A search was then made for wires or strings, but nothing of the sort could be found. The bedclothes were put back and the light extinguished. For ten minutes silence reigned, only to be broken by more rapping which was followed by shouts from Randall. He was told to hold on to the clothes, which were sliding off again. But this was of little use, for he was heard to cry, “I’m going, I’m going, I’m gone,” and when a light was struck he was seen to slide from the bed and all the bedclothes with him. Randall, who, with Sinnott, had shown considerable strength of mind by staying in the house under such trying circumstances, had evidently had enough of ghostly hauntings, for as he lay on the floor, trembling in every limb and bathed in perspiration, he exclaimed: “Oh, isn’t this dreadful? I can’t stand it; I can’t stay here any longer.” He was eventually persuaded to get back to bed. Later on more rapping occurred in a different part of the room, but it soon stopped, and the rest of the night passed away in peace.
Randall and Sinnott went to their homes the next day, and Mr. Murphy spent from eleven till long past midnight in their vacated room, but heard and saw nothing unusual. He states in conclusion that “Randall could not reach that part of the floor from which the rapping came on any occasion without attracting my attention and that of my comrade.”

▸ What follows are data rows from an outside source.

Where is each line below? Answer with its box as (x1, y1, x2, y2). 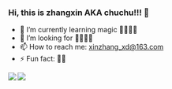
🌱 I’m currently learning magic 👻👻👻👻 (19, 25, 138, 35)
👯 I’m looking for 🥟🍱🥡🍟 (19, 33, 93, 43)
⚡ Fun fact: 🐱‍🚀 (19, 54, 66, 64)
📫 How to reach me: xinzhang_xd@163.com (19, 43, 164, 52)
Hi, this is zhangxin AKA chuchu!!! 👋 (8, 7, 150, 18)

The next case related by Professor Barrett occurred in County Fermanagh, at a spot eleven miles from Enniskillen and about two miles from the hamlet of Derrygonelly, where there dwelt a farmer and his family of four girls and a boy, of whom the eldest was a girl of about twenty years of age named Maggie. His cottage consisted of three rooms, the kitchen, or dwelling-room, being in the centre, with a room on each side used as bedrooms. In one of these two rooms Maggie slept with her sisters, and it was here that the disturbances occurred, generally after they had all gone to bed, when rappings and scratchings were heard which often lasted all night. Rats were first blamed, but when things were moved by some unseen agent, and boots and candles thrown out of the house, it was seen that something more than the ordinary rat was at work. The old farmer, who was a Methodist, sought advice from his class leader, and by his directions laid an open Bible on the bed in the haunted room, placing a big stone on the book. But the stone was lifted off by an unseen hand, the Bible moved out of the room, and seventeen pages torn out of it. They could not keep a lamp or candle in the house, so they went to their neighbours for help, and, to quote the old farmer’s words to Professor Barrett, “Jack Flanigan came and lent us a lamp, saying the devil himself would not steal it, as he had got the priest to sprinkle it with holy water.” “But that,” the old man said, “did us no good either, for the next day it took away that lamp also.”